Re: [PATCH v1 25/29] cxl/amd: Enable Zen5 address translation using ACPI PRMT
From: Gregory Price
Date: Wed Jan 15 2025 - 12:05:43 EST
On Wed, Jan 15, 2025 at 04:05:16PM +0100, Robert Richter wrote:
> >
> > Should be dpa as argument? Confusing to convert an hpa to an hpa.
>
> We need to handle the decoder address ranges, the argument is always
> the HPA range the decoder belongs to.
I see, and this is where my confusion stems from. Basically these
addresses are consider "HPA" because they are programmed to decoders,
and decoder addresses are "always HPA".
i.e. 2 interleaved devices (endpoint decoders) with normalized addresses:
dev0: base(0x0) len(0x200000000)
dev1: base(0x0) len(0x200000000)
These are HPAs because decoders are programmed with HPAs.
It's just that in this (specific) case HPA=DPA, while root decoders and
host bridge decoders will always have HPA=SPA. We're just translating
up the stack from HPA range to HPA range.
I've been dealing with virtualization for a long time and this has been
painful for me to follow - but I think I'm getting there.
> > DPA(0)
> > dev0: base(0xc050000000) spa(0xc050000000)
> > dev1: base(0xc050000000) spa(0xc050000000)
> >
> > DPA(0x1fffffffff)
> > dev0: base(0xc050000000) spa(0xe04fffffff)
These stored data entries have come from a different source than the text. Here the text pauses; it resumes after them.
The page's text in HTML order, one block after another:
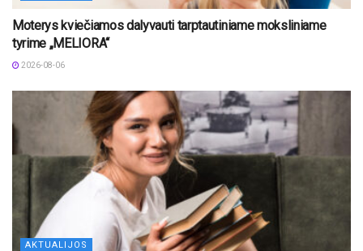
Moterys kviečiamos dalyvauti tarptautiniame moksliniame
tyrime „MELIORA“
2026-08-06
AKTUALIJOS
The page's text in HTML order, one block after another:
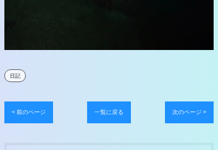
日記
< 前のページ 一覧に戻る 次のページ >

> > dev1: base(0xc050000000) spa(0xe04fffffff)
> >
> > The bases seems correct, the SPAs looks suspect.
>
> SPA range length must be 0x4000000000 (2x 128G). That is, upper SPA
> must be 0x10050000000 (0xc050000000 + 0x4000000000 - 1). This one is
> too short.
>
> The decoder range lengths below look correct (0x2000000000), the
> interleaving configuration should be checked for the decoders.
>
If i understand correctly, this configuration may be suspect
[decoder0.0]# cat start size interleave_ways interleave_granularity
0xc050000000
0x4000000000
2 <----- root decoder reports interleave ways = 2
256
[decoder1.0]# cat start size interleave_ways interleave_granularity
0xc050000000
0x4000000000
1 <----- host bridge decoder reports interleave ways = 1
256
[decoder3.0]# cat start size interleave_ways interleave_granularity
0xc050000000
0x4000000000
1 <----- host bridge decoder reports interleave ways = 1
256
> > I do not understand this chunk here, we seem to just be chopping the HPA
> > in half to acquire the DPA. But the value passed in is already a DPA.
> >
> > dpa = (0x1fffffffff & ~(256 * 2 - 1)) / 2 + (0x1fffffffff & (256 - 1))
> > = 0xfffffffff
>
> HPA is:
>
> HPA = 2 * 0x2000000000 - 1 = 0x3fffffffff
>
... snip ...
> There is probably a broken interleaving config causing half the size
> of total device mem.
>
In my case, I never see 0x3fffffffff passed in. The value 0x1fffffffff
from the endpoint decoders is always passed in. This suggests the host
bridge interleave ways should be 2.
I can force this and figure out why its reporting 1 and get back to you.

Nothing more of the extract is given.